ENGL 336 (5 credits): Modernist London: The City as Text and Textile
Jessica Burstein, UW Faculty
As an artistic current and social phenomenon, modernism and modernity are inextricably linked to urban life; London is and was a vital center to both. Literature, fashion, and visual art spring up engaging the new status of crowds, public transit, crime, and the urban pressures exerted on bodily and mental experience. Blaring traffic and new forms of advertising like sky-writing compete for attention with the spectacle of a shifting public comprised of the hitherto marginalized, unescorted females, queer sorts, dandies on parade, and even the unobserved flâneur. The audience has become the performance.
Beginning in the 19th century and moving through the 20th, with a final leap into the contemporary moment, "Modernist London" uses the city of London as its grounding text. The class will spend roughly half of its time in the classroom and half outside of it, going on tours and getting a sense of the terrain described in the texts: on the streets or in the buildings, cafés, or museums.
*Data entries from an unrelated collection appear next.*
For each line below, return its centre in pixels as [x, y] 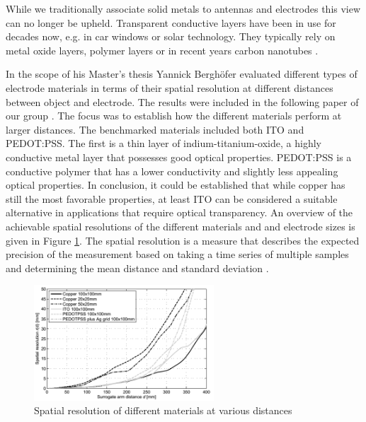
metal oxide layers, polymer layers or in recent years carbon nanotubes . [162, 50]
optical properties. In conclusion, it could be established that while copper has [176, 185]
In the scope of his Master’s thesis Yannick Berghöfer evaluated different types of [182, 74]
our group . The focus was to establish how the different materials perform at [174, 116]
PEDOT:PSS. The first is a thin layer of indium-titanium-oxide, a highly [164, 143]
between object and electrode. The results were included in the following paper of [182, 101]
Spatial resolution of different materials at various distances [163, 410]
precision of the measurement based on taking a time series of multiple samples [177, 254]

The appetizers will be one of the most important accounts of the city, Georg Simmel's 1909 essay on "The Metropolis and Mental Life,” in which the sociologist argues that the metropolis shapes the psychology of its inhabitants. (If that doesn't surprise you, it's because you're blasé, which Simmel identified as a response to urban living.) We will do some fun work on flâneurie—the activity of observing city life aesthetically from a particular kind of distance.
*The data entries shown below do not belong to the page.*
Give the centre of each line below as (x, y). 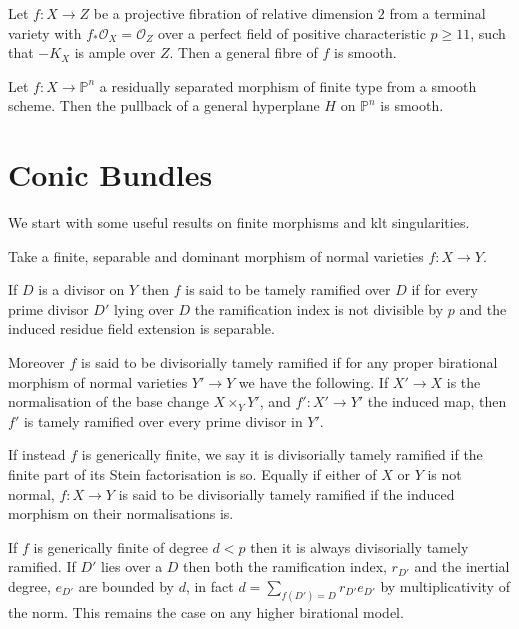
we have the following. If (313, 381)
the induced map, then (437, 401)
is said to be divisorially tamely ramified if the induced (286, 493)
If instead (37, 454)
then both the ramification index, (285, 566)
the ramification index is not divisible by (319, 308)
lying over (143, 308)
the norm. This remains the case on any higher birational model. (206, 611)
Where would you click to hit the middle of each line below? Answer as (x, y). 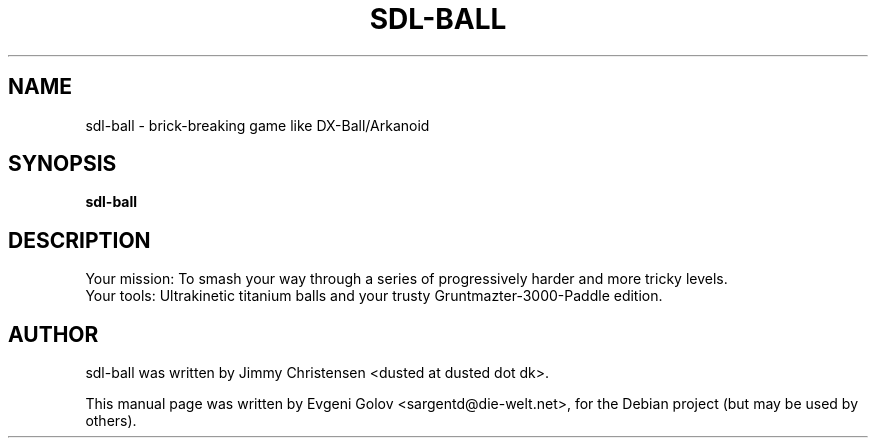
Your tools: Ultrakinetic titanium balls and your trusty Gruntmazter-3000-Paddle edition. (374, 296)
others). (111, 421)
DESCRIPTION (79, 240)
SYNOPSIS (62, 164)
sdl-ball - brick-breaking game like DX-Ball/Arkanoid (257, 125)
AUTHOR (53, 334)
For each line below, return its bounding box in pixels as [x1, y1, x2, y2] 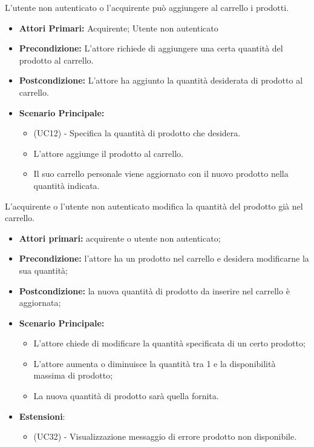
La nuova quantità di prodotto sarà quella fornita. [33, 389, 219, 402]
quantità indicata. [33, 179, 100, 191]
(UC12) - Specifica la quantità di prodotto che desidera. [33, 127, 241, 139]
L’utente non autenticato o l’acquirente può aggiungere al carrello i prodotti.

After this brief set-up, we are ready for London in all its fascinating particulars, and delve into literature on site. We will start with the seedy side, with extracts from journalist Henry Mayhew’s nineteenth-century London Labor and the London Poor. Staying with the “lower” classes even as we move into the rise of aestheticism, we will read Oscar Wilde's extremely beautiful, queer, and slippery The Picture of Dorian Gray, go on a Jack the Ripper tour, visit a beautiful aestheticist homespace, and hopefully get a chance to tour a music hall, a space akin to vaudeville that operated in the 19th and early 20th centuries’ as a multi-entertainment venue in which lower and upper-classes mingled. Other texts are likely to include Conrad's The Secret Agent, which features the impact of anarchist and terrorist agitation in early twentieth-century London. For that novel we'll go to Greenwich, learn about the establishment of Greenwich Mean Time, and stumble on some tree roots (Note: this aspect of the class will be a challenge for those in wheelchairs, but with notice I will seek to adjust the demands of that terrain).
Then, shopping and shell shock: We follow the steps of characters in arguably the most important modernist novel of the 20th century, Virginia Woolf's Mrs. Dalloway (1925): tracing the steps of a male shell-shocked war veteran and a female urban shopper preparing for her party as they traverse London over the course of single day. Too, we read the essays Woolf wrote on “The London Scene” for that surprisingly modernist journal known as Good Housekeeping, describing parts of London such as its shopping district, docks, and churches. We will pay especial attention to the birth of the first English avant-gardes: one was born in the tea room of the British Museum; another one, Vorticism, valorized speed and mechanism and the rise of the new, even while oddly making a point of trying to keep some paintings in the National Portrait Gallery safe from women agitating for the vote.
We may investigate London suffragist fashion—women agitating for the vote and role of clothing, and see if the London Fashion and Textile Museum has some material to thread through our modernism. Depending on what British Vogue is up to while we’re there, this magazine may serve as one of our primary texts: you will learn to close read an image, and bring together the way that fashion—like modernism’s—obsession with the new is irrevocably stitched to its past.
Our texts then will include novels, manifestos and poetry, and we will even investigate how the most quotidian experience of the London Underground—the Tube—is part of the birth of modernism, with a visit to the London Transit Museum. (Please mind the gap.) If time allows, we will close by reading a 21st century London novel by the inimitable Zadie Smith, in order to consider a brilliant writer who takes modernism as a vital starting point for the contemporary novel.
Student responsibilities will include active and informed participation in class discussion, response papers, attentive walking and looking, and 2 short papers. This class will fulfill both a writing and history requirement.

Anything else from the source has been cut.